Python機器學習筆記(十):Scikit-Learn演算法快速套用手冊(非監督學習-分群篇)

準備資料

# Importing Modules
from sklearn import datasets
import matplotlib.pyplot as plt

# Loading dataset
iris_df = datasets.load_iris()

# Available methods on dataset
print(dir(iris_df))

# Features
print(iris_df.feature_names)

# Targets
print(iris_df.target)

# Target Names
print(iris_df.target_names)
label = {0: 'red', 1: 'blue', 2: 'green'}

# Dataset Slicing
x_axis = iris_df.data[:, 0] # Sepal Length
y_axis = iris_df.data[:, 2] # Sepal Width

# Plotting
plt.scatter(x_axis, y_axis, c=iris_df.target)
plt.show()

K-Means

# Importing Modules
from sklearn import datasets
from sklearn.cluster import KMeans

# Loading dataset
iris_df = datasets.load_iris()

# Declaring Model要分成幾群
model = KMeans(n_clusters=3)

# Fitting Model
model.fit(iris_df.data)

# Predicitng a single input
predicted_label = model.predict([[7.2, 3.5, 0.8, 1.6]])

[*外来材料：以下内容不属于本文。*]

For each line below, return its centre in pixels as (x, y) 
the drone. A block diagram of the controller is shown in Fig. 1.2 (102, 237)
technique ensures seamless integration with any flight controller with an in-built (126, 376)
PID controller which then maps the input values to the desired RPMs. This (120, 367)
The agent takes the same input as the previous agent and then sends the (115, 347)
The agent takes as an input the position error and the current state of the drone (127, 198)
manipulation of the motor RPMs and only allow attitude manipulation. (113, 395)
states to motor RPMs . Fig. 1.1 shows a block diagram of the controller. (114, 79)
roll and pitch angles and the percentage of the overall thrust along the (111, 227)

# Prediction on the entire data
all_predictions = model.predict(iris_df.data)

# Printing Predictions
print(predicted_label)
print(all_predictions)

Hierarchical Clustering

# Importing Modules
from scipy.cluster.hierarchy import linkage, dendrogram
import matplotlib.pyplot as plt
import pandas as pd

# Reading the DataFrame
seeds_df = pd.read_csv(
"https://raw.githubusercontent.com/vihar/unsupervised-learning-with-python/master/seeds-less-rows.csv")

# Remove the grain species from the DataFrame, save for later
varieties = list(seeds_df.pop('grain_variety'))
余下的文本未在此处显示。